It's tough going to a home that's not really yours. I love my mom and everything, but my relationship with her is very different from Lila's. I remember spending weeks in Minnesota as a teenager during the summer, resentful about being away from home and my friends, having to eat the food she cooked, sleep in a guest room, and only having my sister as company. I guess some things never change, since I've only got myself as company, and I am my sister. What a joke.
As soon as that became optional, I opted not to. Mom and I became a bit distant, and Lila and I did too until she got a bit older and reached out to me. They've moved at least once or twice since I've been to Minnesota. Things are different. It's a nice big house, and as Lila, I have a real "room." (I don't judge, lots of 20-somethings live with their parents.) They live with Mom's boyfriend or fiance or whatever, Arno. I know jack-all about him.

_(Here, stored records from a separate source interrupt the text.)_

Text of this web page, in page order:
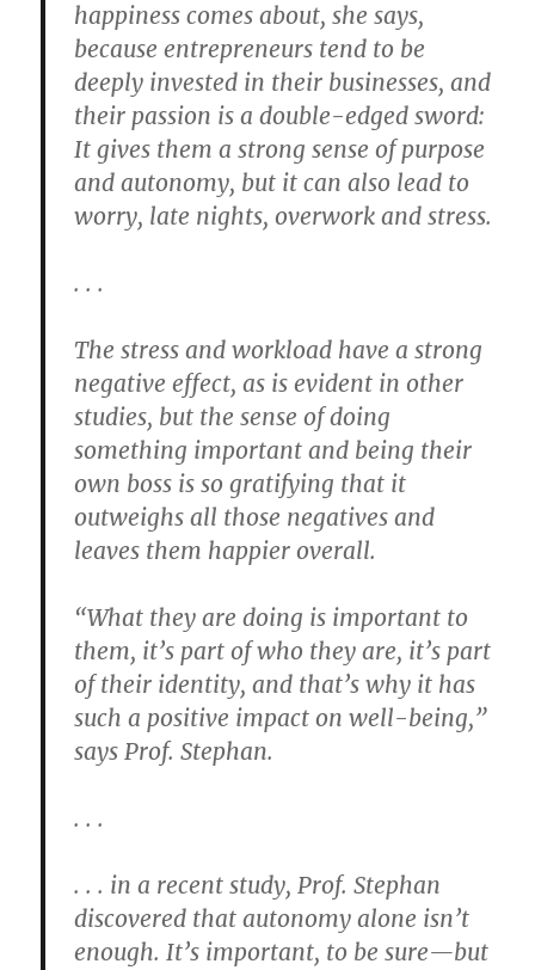
happiness comes about, she says,
because entrepreneurs tend to be
deeply invested in their businesses, and
their passion is a double-edged sword:
It gives them a strong sense of purpose
and autonomy, but it can also lead to
worry, late nights, overwork and stress.
. . .
The stress and workload have a strong
negative effect, as is evident in other
studies, but the sense of doing
something important and being their
own boss is so gratifying that it
outweighs all those negatives and
leaves them happier overall.
“What they are doing is important to
them, it’s part of who they are, it’s part
of their identity, and that’s why it has
such a positive impact on well-being,”
says Prof. Stephan.
. . .
. . . in a recent study, Prof. Stephan
discovered that autonomy alone isn’t
enough. It’s important, to be sure—but
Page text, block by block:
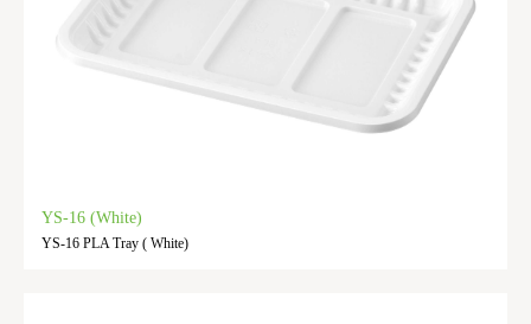
YS-16 (White)
YS-16 PLA Tray ( White)
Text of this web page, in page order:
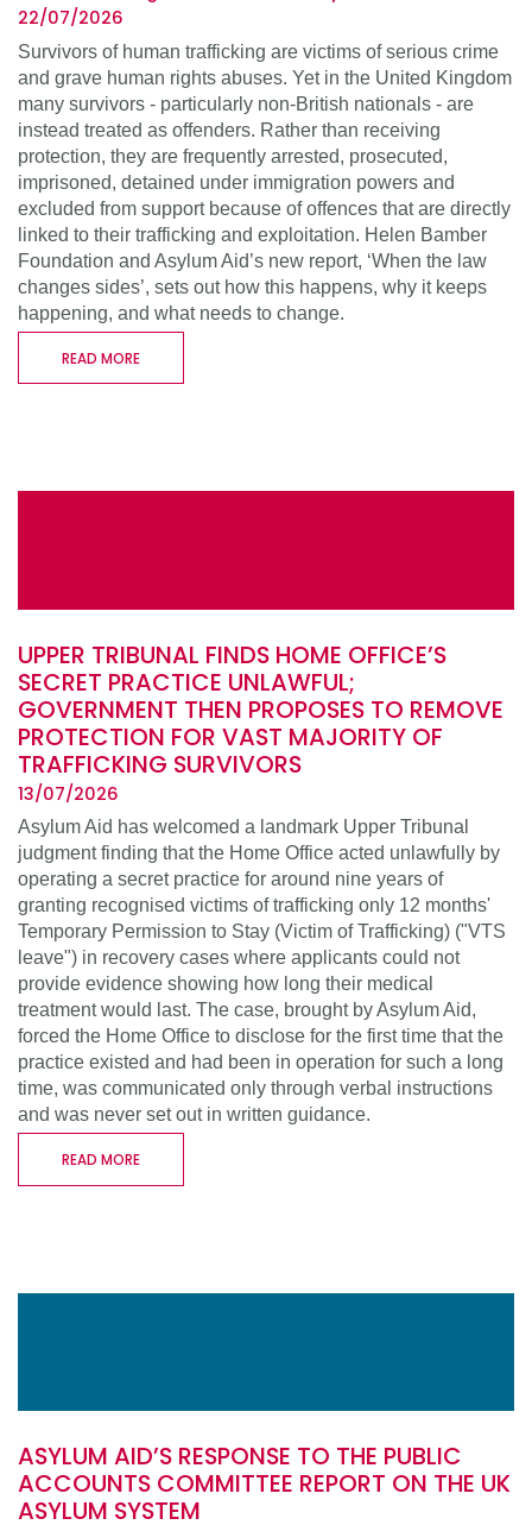
22/07/2026
Survivors of human trafficking are victims of serious crime
and grave human rights abuses. Yet in the United Kingdom
many survivors - particularly non-British nationals - are
instead treated as offenders. Rather than receiving
protection, they are frequently arrested, prosecuted,
imprisoned, detained under immigration powers and
excluded from support because of offences that are directly
linked to their trafficking and exploitation. Helen Bamber
Foundation and Asylum Aid’s new report, ‘When the law
changes sides’, sets out how this happens, why it keeps
happening, and what needs to change.
READ MORE
UPPER TRIBUNAL FINDS HOME OFFICE’S
SECRET PRACTICE UNLAWFUL;
GOVERNMENT THEN PROPOSES TO REMOVE
PROTECTION FOR VAST MAJORITY OF
TRAFFICKING SURVIVORS
13/07/2026
Asylum Aid has welcomed a landmark Upper Tribunal
judgment finding that the Home Office acted unlawfully by
operating a secret practice for around nine years of
granting recognised victims of trafficking only 12 months'
Temporary Permission to Stay (Victim of Trafficking) ("VTS
leave") in recovery cases where applicants could not
provide evidence showing how long their medical
treatment would last. The case, brought by Asylum Aid,
forced the Home Office to disclose for the first time that the
practice existed and had been in operation for such a long
time, was communicated only through verbal instructions
and was never set out in written guidance.
READ MORE
ASYLUM AID’S RESPONSE TO THE PUBLIC
ACCOUNTS COMMITTEE REPORT ON THE UK
ASYLUM SYSTEM
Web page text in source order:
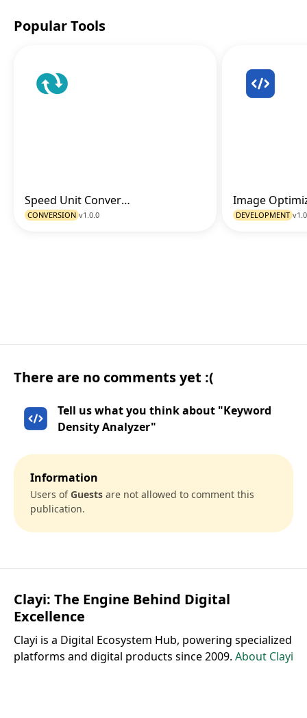
Popular Tools
Speed Unit Converter
CONVERSION v1.0.0 DEVELOPMENT
There are no comments yet :(
Tell us what you think about "Keyword
Density Analyzer"
Information
Users ofGuests are not allowed to comment this
publication.
Clayi: The Engine Behind Digital
Excellence
Clayi is a Digital Ecosystem Hub, powering specialized
platforms and digital products since 2009. About Clayi
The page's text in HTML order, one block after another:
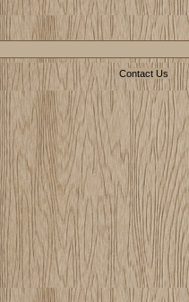
Contact Us
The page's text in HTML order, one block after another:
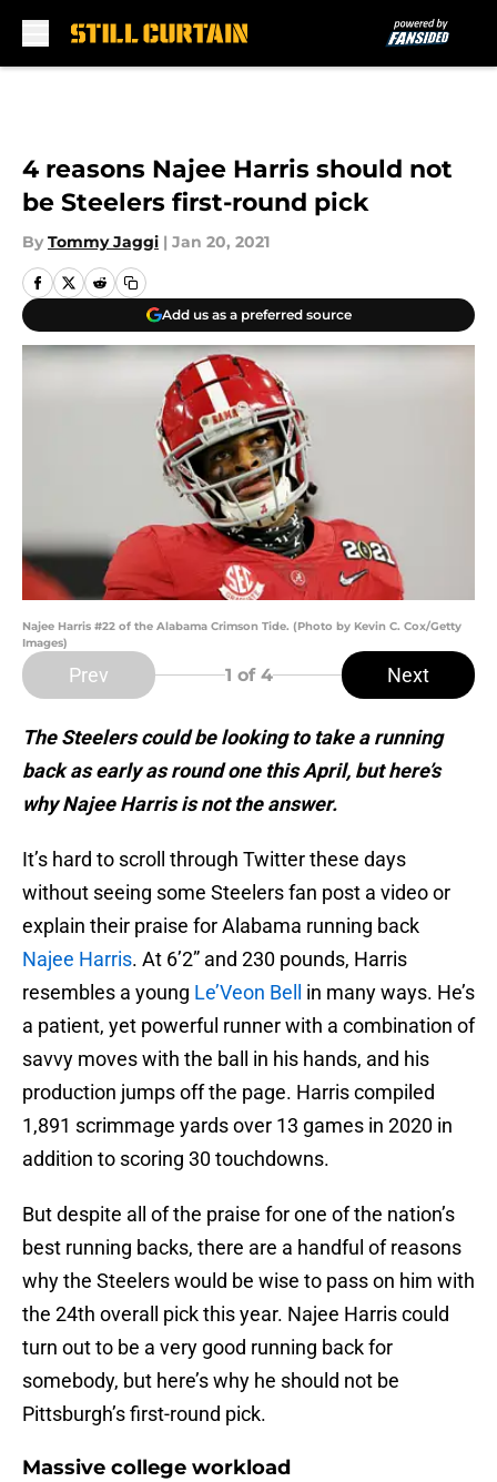
4 reasons Najee Harris should not
be Steelers first-round pick
By Tommy Jaggi | Jan 20, 2021
Add us as a preferred source
Najee Harris #22 of the Alabama Crimson Tide. (Photo by Kevin C. Cox/Getty
Images)
Prev 1 of 4 Next
The Steelers could be looking to take a running
back as early as round one this April, but here’s
why Najee Harris is not the answer.
It’s hard to scroll through Twitter these days
without seeing some Steelers fan post a video or
explain their praise for Alabama running back
Najee Harris. At 6’2” and 230 pounds, Harris
resembles a young Le’Veon Bell
in many ways. He’s
a patient, yet powerful runner with a combination of
savvy moves with the ball in his hands, and his
production jumps off the page. Harris compiled
1,891 scrimmage yards over 13 games in 2020 in
addition to scoring 30 touchdowns.
But despite all of the praise for one of the nation’s
best running backs, there are a handful of reasons
why the Steelers would be wise to pass on him with
the 24th overall pick this year. Najee Harris could
turn out to be a very good running back for
somebody, but here’s why he should not be
Pittsburgh’s first-round pick.
Massive college workload

In the summers, Lila works as a lifeguard. She's a really strong swimmer. The joke gets better: I'll be spending the better part of the summer in a swimsuit. I used to lifeguard, too, but I haven't brushed up lately. So while I could technically perform this job without much problem, I should probably take a refresher course on the downlow so that I don't accidentally let anyone get killed. Mostly the job is just sitting in the high chair and blowing the whistle when anyone runs or rough houses. But you never know when it could get serious.
I'm not in any serious trouble, I don't think. Out of everyone I know, I probably have the least serious situation (even Lila, as me, might have things more difficult.) But at the end of a very trying week, I am still frustrated and embarrassed to be rifling through my sister's clothes for something I can dress this body in so I can go out and get a drink, or drive around looking for anything to do, because I just can't face up to being under the same roof as Mom and Arno for a night. Not yet. I hope I can get there someday, but so far... I just need space.